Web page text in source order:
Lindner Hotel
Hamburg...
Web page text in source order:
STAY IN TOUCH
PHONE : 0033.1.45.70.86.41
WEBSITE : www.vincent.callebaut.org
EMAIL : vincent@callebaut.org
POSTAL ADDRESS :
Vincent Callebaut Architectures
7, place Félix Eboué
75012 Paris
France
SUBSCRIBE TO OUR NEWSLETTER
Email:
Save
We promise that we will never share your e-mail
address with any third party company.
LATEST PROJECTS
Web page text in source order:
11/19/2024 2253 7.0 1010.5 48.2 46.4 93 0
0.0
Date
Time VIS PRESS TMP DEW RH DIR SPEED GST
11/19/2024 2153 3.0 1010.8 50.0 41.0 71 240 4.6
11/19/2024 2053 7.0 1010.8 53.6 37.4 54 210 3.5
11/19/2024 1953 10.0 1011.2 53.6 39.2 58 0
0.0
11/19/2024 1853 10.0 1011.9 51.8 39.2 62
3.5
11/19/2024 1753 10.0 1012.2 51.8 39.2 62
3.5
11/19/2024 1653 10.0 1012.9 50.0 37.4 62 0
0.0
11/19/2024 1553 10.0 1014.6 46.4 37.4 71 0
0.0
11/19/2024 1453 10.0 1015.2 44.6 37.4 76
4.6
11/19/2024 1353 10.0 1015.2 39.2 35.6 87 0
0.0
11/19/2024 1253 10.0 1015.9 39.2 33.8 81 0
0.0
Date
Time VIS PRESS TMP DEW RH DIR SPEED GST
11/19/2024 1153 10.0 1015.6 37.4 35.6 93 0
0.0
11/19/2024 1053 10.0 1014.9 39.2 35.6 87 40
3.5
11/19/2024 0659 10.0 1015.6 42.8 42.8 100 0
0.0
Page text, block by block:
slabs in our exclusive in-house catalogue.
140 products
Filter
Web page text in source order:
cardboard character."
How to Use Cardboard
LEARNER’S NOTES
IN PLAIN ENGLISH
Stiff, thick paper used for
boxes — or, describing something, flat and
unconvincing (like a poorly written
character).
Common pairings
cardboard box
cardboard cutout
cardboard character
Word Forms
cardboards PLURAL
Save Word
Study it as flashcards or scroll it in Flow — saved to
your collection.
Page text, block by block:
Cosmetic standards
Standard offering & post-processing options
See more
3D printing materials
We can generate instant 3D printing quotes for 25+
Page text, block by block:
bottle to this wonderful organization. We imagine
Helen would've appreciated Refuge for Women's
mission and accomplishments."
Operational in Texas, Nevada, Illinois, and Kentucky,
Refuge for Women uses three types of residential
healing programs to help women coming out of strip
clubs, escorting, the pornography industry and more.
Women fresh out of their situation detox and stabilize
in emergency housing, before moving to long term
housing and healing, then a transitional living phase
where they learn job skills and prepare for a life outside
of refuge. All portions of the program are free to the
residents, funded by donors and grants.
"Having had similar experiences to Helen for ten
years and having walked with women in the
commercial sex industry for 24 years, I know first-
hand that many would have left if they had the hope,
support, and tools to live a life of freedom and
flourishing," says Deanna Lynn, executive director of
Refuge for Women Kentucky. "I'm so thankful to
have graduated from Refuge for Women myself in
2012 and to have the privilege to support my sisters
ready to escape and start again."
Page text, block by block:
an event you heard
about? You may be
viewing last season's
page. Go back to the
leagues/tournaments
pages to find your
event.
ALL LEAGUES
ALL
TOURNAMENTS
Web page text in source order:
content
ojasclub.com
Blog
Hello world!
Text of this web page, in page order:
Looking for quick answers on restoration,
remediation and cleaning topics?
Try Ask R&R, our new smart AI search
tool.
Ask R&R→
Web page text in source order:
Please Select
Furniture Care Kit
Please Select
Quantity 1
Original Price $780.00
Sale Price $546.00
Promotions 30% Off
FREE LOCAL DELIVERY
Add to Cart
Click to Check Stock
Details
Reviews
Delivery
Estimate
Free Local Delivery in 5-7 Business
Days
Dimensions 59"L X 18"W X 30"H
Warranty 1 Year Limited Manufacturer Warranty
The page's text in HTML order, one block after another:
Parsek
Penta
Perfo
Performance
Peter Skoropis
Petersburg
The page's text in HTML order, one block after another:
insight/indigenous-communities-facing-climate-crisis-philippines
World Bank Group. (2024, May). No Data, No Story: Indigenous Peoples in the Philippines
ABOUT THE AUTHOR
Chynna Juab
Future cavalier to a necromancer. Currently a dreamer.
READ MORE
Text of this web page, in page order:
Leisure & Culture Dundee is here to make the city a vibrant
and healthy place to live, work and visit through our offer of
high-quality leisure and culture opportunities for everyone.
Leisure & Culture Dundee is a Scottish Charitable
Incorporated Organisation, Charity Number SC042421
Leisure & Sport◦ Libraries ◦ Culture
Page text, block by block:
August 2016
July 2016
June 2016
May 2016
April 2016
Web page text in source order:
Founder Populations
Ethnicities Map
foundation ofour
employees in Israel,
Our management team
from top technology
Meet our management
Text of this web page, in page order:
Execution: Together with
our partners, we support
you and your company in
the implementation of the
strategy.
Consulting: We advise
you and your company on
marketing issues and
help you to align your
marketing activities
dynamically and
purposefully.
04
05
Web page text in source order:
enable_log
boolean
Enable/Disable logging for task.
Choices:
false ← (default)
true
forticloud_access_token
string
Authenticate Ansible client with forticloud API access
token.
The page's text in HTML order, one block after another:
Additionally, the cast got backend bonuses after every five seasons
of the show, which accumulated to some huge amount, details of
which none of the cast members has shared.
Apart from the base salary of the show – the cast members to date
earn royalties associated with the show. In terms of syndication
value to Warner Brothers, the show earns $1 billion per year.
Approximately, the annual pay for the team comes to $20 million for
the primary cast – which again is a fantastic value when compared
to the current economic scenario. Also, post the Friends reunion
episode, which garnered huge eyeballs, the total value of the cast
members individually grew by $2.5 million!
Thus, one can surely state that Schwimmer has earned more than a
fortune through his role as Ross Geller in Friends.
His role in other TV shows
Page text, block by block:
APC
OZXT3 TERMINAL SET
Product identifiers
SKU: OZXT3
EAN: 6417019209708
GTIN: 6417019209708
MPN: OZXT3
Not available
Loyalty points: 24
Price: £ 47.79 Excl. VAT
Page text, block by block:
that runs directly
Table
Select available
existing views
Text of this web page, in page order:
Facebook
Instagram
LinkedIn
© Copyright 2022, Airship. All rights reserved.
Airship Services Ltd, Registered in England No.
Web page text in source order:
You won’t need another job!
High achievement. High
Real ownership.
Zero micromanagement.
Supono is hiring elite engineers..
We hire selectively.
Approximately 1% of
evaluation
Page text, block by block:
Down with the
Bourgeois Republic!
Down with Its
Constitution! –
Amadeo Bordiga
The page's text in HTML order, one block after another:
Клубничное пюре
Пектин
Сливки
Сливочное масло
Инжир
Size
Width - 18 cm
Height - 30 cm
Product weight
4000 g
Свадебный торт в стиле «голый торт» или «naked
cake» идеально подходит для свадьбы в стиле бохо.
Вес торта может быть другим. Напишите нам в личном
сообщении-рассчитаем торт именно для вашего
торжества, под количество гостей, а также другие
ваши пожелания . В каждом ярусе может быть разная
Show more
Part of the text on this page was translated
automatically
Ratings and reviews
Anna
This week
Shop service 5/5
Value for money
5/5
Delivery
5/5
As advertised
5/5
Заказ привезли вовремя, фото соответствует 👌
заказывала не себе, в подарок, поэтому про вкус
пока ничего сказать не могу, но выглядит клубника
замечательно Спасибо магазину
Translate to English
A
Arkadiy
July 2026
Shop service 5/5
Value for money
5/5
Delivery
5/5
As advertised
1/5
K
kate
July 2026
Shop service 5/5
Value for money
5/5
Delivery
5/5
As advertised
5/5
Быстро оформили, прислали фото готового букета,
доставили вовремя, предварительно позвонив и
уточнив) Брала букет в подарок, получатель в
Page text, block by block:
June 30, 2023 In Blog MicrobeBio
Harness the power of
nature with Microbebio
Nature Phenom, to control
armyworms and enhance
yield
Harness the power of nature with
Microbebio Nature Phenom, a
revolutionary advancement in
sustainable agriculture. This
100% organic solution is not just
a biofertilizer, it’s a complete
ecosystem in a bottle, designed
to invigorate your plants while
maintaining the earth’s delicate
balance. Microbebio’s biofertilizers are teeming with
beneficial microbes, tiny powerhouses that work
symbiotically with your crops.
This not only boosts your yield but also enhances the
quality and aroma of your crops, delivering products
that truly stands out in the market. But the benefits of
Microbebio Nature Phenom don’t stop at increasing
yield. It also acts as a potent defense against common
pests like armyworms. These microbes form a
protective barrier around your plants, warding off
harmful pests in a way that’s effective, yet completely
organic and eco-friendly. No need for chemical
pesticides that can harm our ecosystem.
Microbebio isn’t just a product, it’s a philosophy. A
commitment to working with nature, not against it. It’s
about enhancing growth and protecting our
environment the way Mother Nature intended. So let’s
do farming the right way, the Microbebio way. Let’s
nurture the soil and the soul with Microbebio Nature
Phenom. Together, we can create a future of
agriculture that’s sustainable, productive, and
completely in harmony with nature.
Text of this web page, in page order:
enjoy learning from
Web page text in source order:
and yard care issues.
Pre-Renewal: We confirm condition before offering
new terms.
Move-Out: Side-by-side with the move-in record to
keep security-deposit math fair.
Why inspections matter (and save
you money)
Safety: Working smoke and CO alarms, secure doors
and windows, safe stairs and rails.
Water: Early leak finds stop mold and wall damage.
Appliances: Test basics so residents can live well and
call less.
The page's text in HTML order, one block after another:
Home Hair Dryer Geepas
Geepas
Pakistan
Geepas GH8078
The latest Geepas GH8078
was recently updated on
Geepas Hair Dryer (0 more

§ Task brief
Given the data above, transcribe exactly the lines from the one containing "Click to Check Stock" down to the one containing "Meet our management", and no others.

§ Written response
Click to Check Stock
Details
Reviews
Delivery
Estimate
Free Local Delivery in 5-7 Business
Days
Dimensions 59"L X 18"W X 30"H
Warranty 1 Year Limited Manufacturer Warranty
The page's text in HTML order, one block after another:
Parsek
Penta
Perfo
Performance
Peter Skoropis
Petersburg
The page's text in HTML order, one block after another:
insight/indigenous-communities-facing-climate-crisis-philippines
World Bank Group. (2024, May). No Data, No Story: Indigenous Peoples in the Philippines
ABOUT THE AUTHOR
Chynna Juab
Future cavalier to a necromancer. Currently a dreamer.
READ MORE
Text of this web page, in page order:
Leisure & Culture Dundee is here to make the city a vibrant
and healthy place to live, work and visit through our offer of
high-quality leisure and culture opportunities for everyone.
Leisure & Culture Dundee is a Scottish Charitable
Incorporated Organisation, Charity Number SC042421
Leisure & Sport◦ Libraries ◦ Culture
Page text, block by block:
August 2016
July 2016
June 2016
May 2016
April 2016
Web page text in source order:
Founder Populations
Ethnicities Map
foundation ofour
employees in Israel,
Our management team
from top technology
Meet our management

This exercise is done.